There has been this little idea bopping around in my head. I want to write. It isn't a new feeling for me. I have this itch every now and then. It strikes me like a forgotten item on a "honey do" list... I need to write. Man. When am I going to do that?
Needing to write also causes me heartache. There are ramifications of having "writing" on my to do list. Needing to write necessitates an assessment of my actual job - an assessment that frankly I would often like to avoid. Lets put it this way, I didn't go to school to be a claims adjuster. I don't think anyone ever dreams of being a claims adjuster. Some times my job is surprisingly fulfilling but most of the time, it is just my job. Writing to me is like the vacation I can't afford to take. Its the cabana on the swim up pool at that fabulous Riveria Maya all inclusive that Erik and I haven't made it to yet... I can close my eyes. I can feel it. Oh, man...
Writing also opens a lot of doors, and windows too. What would I write about? If I were really truly going to write, a nooooooooooovel... all of a sudden the words, the thoughts they disappear. A novel is just, well, long. Mara tends to function in short bursts of energy and thought. A big bang, if you will. If I could, I would write about love, about seeing the world with new eyes. About birth, death, life, fear and fruition.

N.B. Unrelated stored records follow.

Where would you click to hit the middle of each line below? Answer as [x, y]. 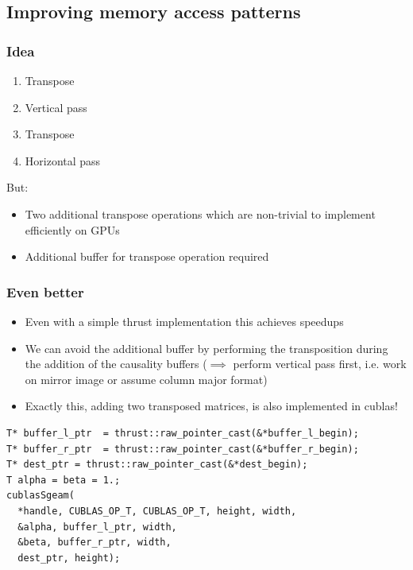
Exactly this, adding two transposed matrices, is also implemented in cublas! [211, 406]
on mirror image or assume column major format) [146, 379]
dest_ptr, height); [69, 558]
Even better [45, 291]
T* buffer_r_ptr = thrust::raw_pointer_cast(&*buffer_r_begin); [183, 449]
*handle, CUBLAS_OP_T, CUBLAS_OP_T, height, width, [157, 511]
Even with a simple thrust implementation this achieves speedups [184, 321]
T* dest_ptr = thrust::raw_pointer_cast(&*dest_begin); [157, 465]
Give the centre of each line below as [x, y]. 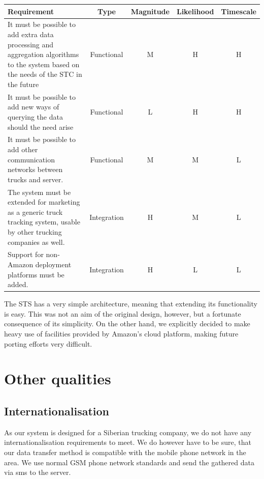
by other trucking [35, 231]
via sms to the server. [38, 472]
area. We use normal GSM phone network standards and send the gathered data [129, 462]
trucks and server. [36, 179]
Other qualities [58, 378]
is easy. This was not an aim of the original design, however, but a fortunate [123, 313]
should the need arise [41, 126]
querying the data [35, 116]
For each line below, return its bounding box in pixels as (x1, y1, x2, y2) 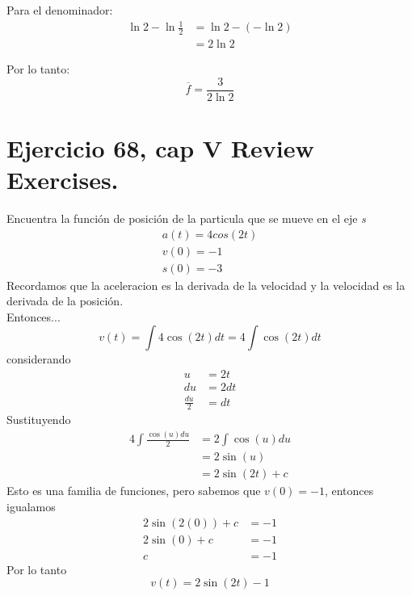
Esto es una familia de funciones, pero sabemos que (6, 482, 261, 499)
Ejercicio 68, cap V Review (6, 131, 314, 164)
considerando (6, 350, 71, 367)
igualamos (6, 498, 56, 515)
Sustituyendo (6, 411, 71, 428)
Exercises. (6, 163, 119, 196)
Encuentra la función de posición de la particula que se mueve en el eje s (6, 209, 366, 226)
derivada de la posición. (6, 292, 124, 309)
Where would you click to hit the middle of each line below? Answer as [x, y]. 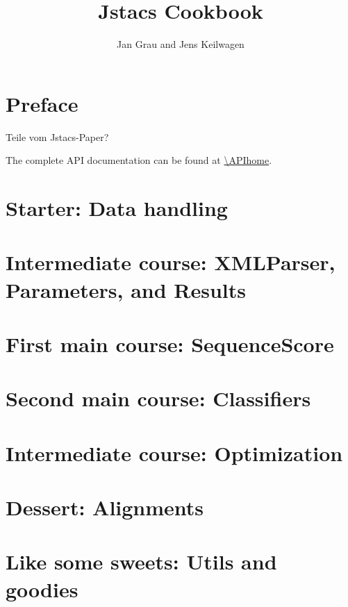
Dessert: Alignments [105, 507]
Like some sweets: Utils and [141, 562]
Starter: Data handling [117, 208]
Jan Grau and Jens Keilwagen [181, 44]
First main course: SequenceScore [170, 343]
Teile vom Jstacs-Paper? [57, 136]
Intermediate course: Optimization [174, 452]
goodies [42, 589]
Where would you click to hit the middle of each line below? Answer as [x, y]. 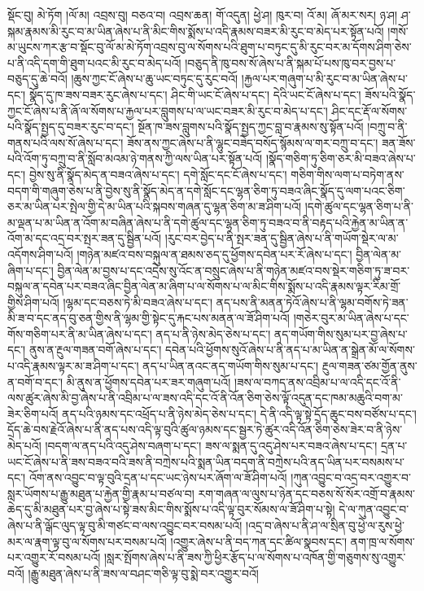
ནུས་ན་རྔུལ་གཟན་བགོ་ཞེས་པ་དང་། [95, 350]
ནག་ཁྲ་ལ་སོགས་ [382, 541]
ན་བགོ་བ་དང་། [35, 381]
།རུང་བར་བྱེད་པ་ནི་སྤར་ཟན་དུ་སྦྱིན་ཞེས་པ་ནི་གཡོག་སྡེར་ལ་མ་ [282, 238]
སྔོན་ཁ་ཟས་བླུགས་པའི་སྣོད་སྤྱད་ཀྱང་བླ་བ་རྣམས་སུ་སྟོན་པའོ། [251, 127]
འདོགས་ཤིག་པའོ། [40, 254]
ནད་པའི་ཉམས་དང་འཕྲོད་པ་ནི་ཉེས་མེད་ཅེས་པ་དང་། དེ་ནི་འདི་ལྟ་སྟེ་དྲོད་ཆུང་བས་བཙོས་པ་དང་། [239, 413]
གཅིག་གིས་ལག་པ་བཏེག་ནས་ [348, 174]
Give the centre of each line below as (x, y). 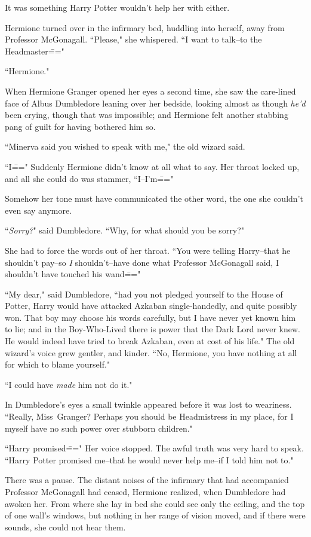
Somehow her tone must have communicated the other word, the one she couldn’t (154, 198)
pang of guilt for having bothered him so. (80, 126)
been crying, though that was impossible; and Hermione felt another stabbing (147, 115)
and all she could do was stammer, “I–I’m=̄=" (89, 178)
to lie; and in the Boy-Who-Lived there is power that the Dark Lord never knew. (153, 329)
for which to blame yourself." (58, 364)
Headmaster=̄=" (35, 51)
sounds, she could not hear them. (65, 527)
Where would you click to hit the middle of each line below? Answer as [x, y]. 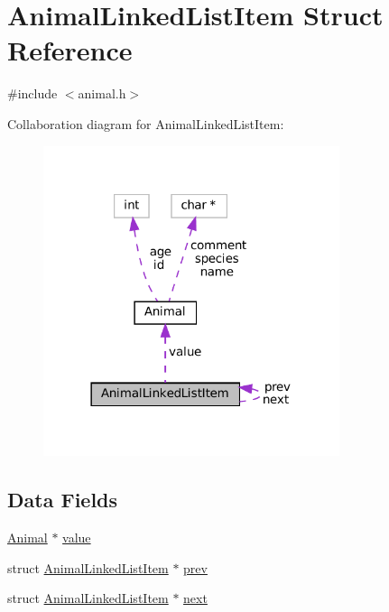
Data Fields [63, 500]
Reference [70, 50]
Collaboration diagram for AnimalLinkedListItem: [146, 123]
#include [32, 93]
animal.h [102, 93]

A novel is like a thesis. I wrote a thesis once and not sure I would sign up to do it again. It demands an outline. Character development. Consistency. Thought. Mood. Funtion. Dynamism. Wit and poignancy. It requires editing and more editing. Critique, criticism and re-writing. So much emotional investment. Such a journey.
It is at about this point in my thought process when I start to make excuses. It sounds like an awful amount of work, this writing. Mara is lazy, a lazy pragmatist really. That is my great excuse. The dog didn't eat it. I just didn't get around to doing it.
But more and more, writing speaks to me. It has started here. I am not sure where it will end or who it will end with. Maybe my story will be told. I am coming around to the idea.